OCZ Updates Z-Drive: Introducing the Z-Drive 4500 PCIe

Posted on March 7, 2014 3:43 PM by Robert Tanner

OCZ is well-known for its long history with unique and often exotic PCIe-based solid-state drive solutions, and as its new announcement of a brand-new Z-Drive model is its first since being acquired by Toshiba, it should make it interesting to watch.

The Z-Drive 4500 is the successor to the venerable Z-Drive R4, so much of it will sound familiar. The 4500 Series uses the same Virtualized Controller Architecture (VCA) to combine eight onboard SandForce SF-2582 SSDs into one PCIe 2.0 x8 card.  The card packs 19nm Toshiba MLC flash memory into a half-length, one-slot thick form-factor with a fullbody aluminum heatsink covering the underside of the card. Temperature sensors and thermal throttling are now integrated into the card.

OCZ Z-Drive 4500 PCIe SSD

The 4500 will ship with an integrated “Windows Accelerator (WXL)” software package for flash management, and to provide a caching solution with Windows Server. This software gives the option for either part or all of the Z-Drive 4500 to be used as a caching drive.

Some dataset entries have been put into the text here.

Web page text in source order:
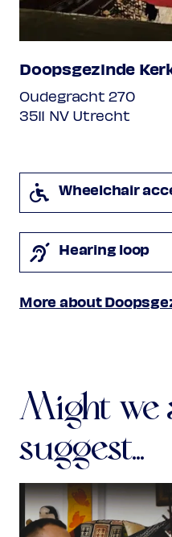
major
III. Rondo
Programme subject
Doopsgezinde
Oudegracht 270
3511 NV Utrecht
Wheelchair
Hearing loop
More about
Might we
suggest...

VCA is more advanced than simply a form of RAID; instead the individual drives support configurable redundancy for as much failsafe as is needed. VCA 2.0 also offerings TRIM and SCSI Unmap Support, and all VCA data remains stored in nonvolatile memory in case of power failure.

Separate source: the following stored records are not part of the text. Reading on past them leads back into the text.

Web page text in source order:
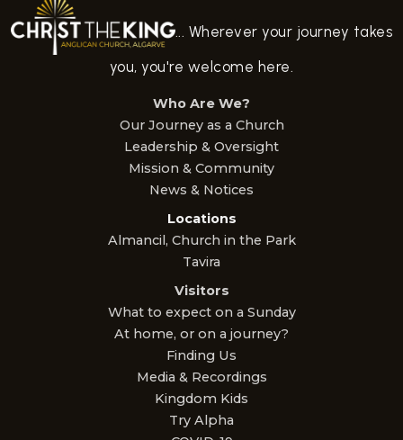
... Wherever your journey takes
you, you're welcome here.
Who Are We?
Our Journey as a Church
Leadership & Oversight
Mission & Community
News & Notices
Locations
Almancil, Church in the Park
Tavira
Visitors
What to expect on a Sunday
At home, or on a journey?
Finding Us
Media & Recordings
Kingdom Kids
Try Alpha
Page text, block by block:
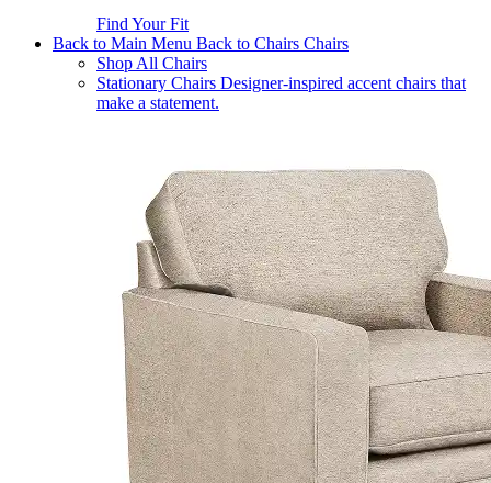
Find Your Fit
Back to Main Menu Back to Chairs Chairs
Shop All Chairs
Stationary Chairs Designer-inspired accent chairs that
make a statement.

The Z-Drive 4500 PCie will be offered in 800GB, 1.6TB, and 3.2TB capacities , with sequential read performance topping out at 2,900MB/s and 2,200MB/s for writes. Random performance is 252.000 / 78,000 IOPS read/writes respectively. Unfortunately for enthusiasts, these are enterprise class drives, meaning the 800GB model starts at $2,355, with the 3.2TB fetching $6,533. Endurance-wise the 800GB model is rated for 680TB of writes, although that sounds like a conservative rating given the five-year warranty these drives will ship with (as compared to the Z-Drive R4’s three years).

  • http://techgage.com/ Rob Williams

    So these are built for the enterprise, but I could still see ultra high-end enthusiasts opting for one in their new rig. Those transfer rates and and IOPS are simply insane, and if you want to look at it this way… not long ago an 80GB drive would have cost you about $500. This is 10x that for $2,355 and has FAR greater performance.

    Either way, a damned impressive piece of kit.